***** DATA SUPPLIED
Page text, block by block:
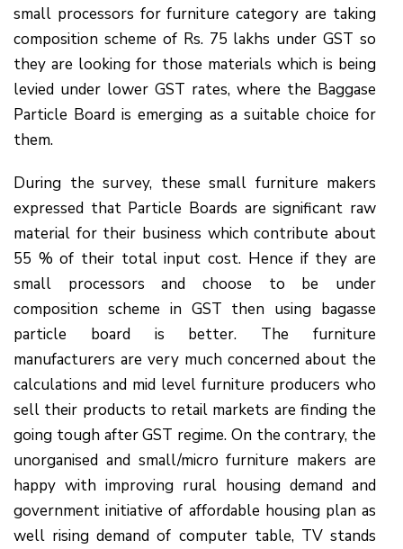
small processors for furniture category are taking
composition scheme of Rs. 75 lakhs under GST so
they are looking for those materials which is being
levied under lower GST rates, where the Baggase
Particle Board is emerging as a suitable choice for
them.
During the survey, these small furniture makers
expressed that Particle Boards are significant raw
material for their business which contribute about
55 % of their total input cost. Hence if they are
small processors and choose to be under
composition scheme in GST then using bagasse
particle board is better. The furniture
manufacturers are very much concerned about the
calculations and mid level furniture producers who
sell their products to retail markets are finding the
going tough after GST regime. On the contrary, the
unorganised and small/micro furniture makers are
happy with improving rural housing demand and
government initiative of affordable housing plan as
well rising demand of computer table, TV stands
**********
TASK PROMPT: Starting from the line holding "calculations and mid", restate the remaining lines of the data word for word, including the last.

ANSWER FOR THE TASK:
calculations and mid level furniture producers who
sell their products to retail markets are finding the
going tough after GST regime. On the contrary, the
unorganised and small/micro furniture makers are
happy with improving rural housing demand and
government initiative of affordable housing plan as
well rising demand of computer table, TV stands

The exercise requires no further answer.